In this example, the holder 1 is 300 x 30 Q mm thick and 9
Use a+n+ rubber plates. As shown in Figure 2,
Nine fixing holes 2 each measuring 90×90 mm and having a depth of 4n+m are provided in this holder 1 at approximately equal intervals. 90 in this fixing hole 2
x 90 x 8 ml Ikpoki tile 3 as the third
Fix it as shown. The dashed-dotted line in Figure 3 indicates tile 3.
This is an imaginary line showing the correspondence between the fixing hole 2 and the fixing hole 2.

Next, as shown in FIG. 1, the holder 1 with the tiles 3 fixed in the fixing holes 2 is fixed on the base B of a pressure vibrator by attaching the bottom plate to the formwork 4 of a concrete plate. Concrete 5 without surplus water is poured into the formwork 4 so that the thickness of the product becomes 60111111. This concrete 5 without surplus water contains 10 to 11 parts of Portland cement and 39 parts of sand as aggregate.
~40 parts and approximately 3 to 4 parts of water were kneaded.

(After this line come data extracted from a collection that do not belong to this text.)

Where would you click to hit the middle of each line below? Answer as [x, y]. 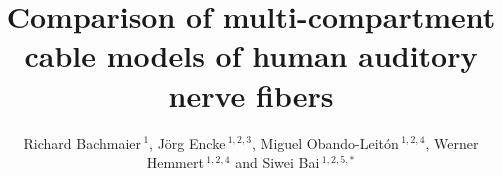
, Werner [452, 142]
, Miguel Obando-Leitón [325, 142]
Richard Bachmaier [82, 142]
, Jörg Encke [187, 142]
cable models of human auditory [251, 55]
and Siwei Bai [277, 162]
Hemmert [175, 162]
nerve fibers [251, 94]
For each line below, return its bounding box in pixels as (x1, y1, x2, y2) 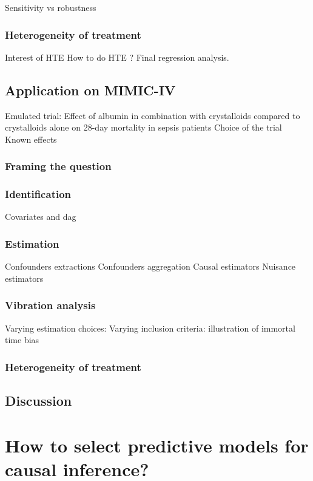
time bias (5, 333, 39, 346)
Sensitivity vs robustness (5, 1, 96, 13)
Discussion (5, 391, 72, 410)
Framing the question (5, 159, 112, 174)
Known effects (5, 132, 57, 145)
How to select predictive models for (5, 432, 309, 457)
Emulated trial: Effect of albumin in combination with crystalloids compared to (5, 109, 300, 121)
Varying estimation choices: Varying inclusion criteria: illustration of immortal (5, 321, 295, 334)
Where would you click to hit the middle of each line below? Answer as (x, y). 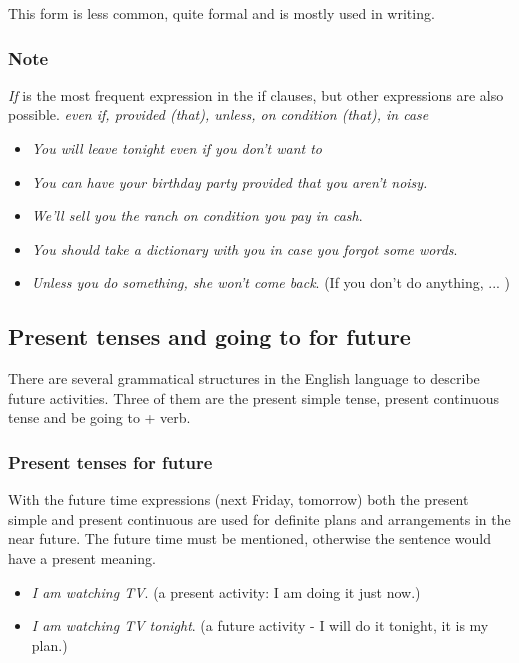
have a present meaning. (82, 557)
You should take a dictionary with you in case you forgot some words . (244, 248)
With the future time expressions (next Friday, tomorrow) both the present (238, 499)
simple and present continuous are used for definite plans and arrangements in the (259, 518)
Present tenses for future (110, 461)
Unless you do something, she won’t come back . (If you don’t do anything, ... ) (271, 282)
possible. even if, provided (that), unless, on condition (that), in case (218, 114)
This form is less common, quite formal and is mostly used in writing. (221, 13)

The amount of water needs to be adjusted to such an extent that the concrete 5 will not lose its shape by occasionally grasping the concrete 5 by hand when mixing it.

After pouring concrete 5 into the formwork 4, fix the pressurizing part P of the pressure vibrator to the formwork 4, apply small vibrations for about 10 seconds, and then apply pressure together with the vibrations for about 5 seconds. and mold it.

Thereafter, the pressurizing part P, formwork 4, and holder 7 are removed to obtain a tile-embedded concrete board C as shown in FIG.

Since this tile-embedded concrete plate C uses concrete 5 without excess water, it will not deform even if it is removed from the mold immediately after pressurized vibration.

In this tile-embedded concrete board C, since the surface of the holder 1 is flat, so-called joint portions between the tiles are flat, and there is no need for special finishing.

The tile-embedded concrete plate C, which was cured for 21 to 28 days after molding, had sufficient strength and the tiles were firmly fixed.

Furthermore, since the tiles are embedded at the same time as the concrete plate is manufactured, the manufacturing process is omitted, and the manufacturing cost is about 1/3 that of the conventional method.

Furthermore, when a tile-embedded concrete board was manufactured in the same manner using guidance board tiles for visually impaired people, the tiles could be firmly fixed as in the example, and furthermore, the manufacturing process could be significantly omitted.

[Effects of the Invention] By using the method for manufacturing a tile-embedded concrete board of the present invention, a tile-embedded concrete board to which tiles are firmly fixed can be manufactured. Moreover, since the manufacturing process is simplified, the economical effect is great.

[Brief explanation of the drawing]

Fig. 1 is a sectional view for explaining one embodiment of the present invention, Fig. 2 is a perspective view of a holder used therein, and Fig. 3 is an illustration of a holder used therein and fixing of tiles to the holder. A perspective view, FIG. 4, is a perspective view of a tile-embedded concrete board manufactured thereby. , 1... Holder 2... Fixing hole 3... Tile 4... Formwork 5... Concrete

Claims (1)

[Claims] 1. A tile is fixed to a highly elastic holder having fixing holes of the same shape as the tile, and the holder is fixed to the formwork as a bottom plate of a concrete plate formwork, and excess water is drained away. A method for manufacturing a tile-embedded concrete board, characterized by pouring uncontained concrete into the formwork, applying vibration and pressure to the formwork, and then hardening. 2. The method for manufacturing a tile-embedded concrete board according to claim 1, wherein the concrete is cured with the formwork removed. 3. The method for manufacturing a tile-embedded concrete board according to claim 1 or 2, wherein the holder is made of rubber. 4. The method for manufacturing a tile-embedded concrete board according to any one of claims 1 to 3, wherein the tile is made of resin.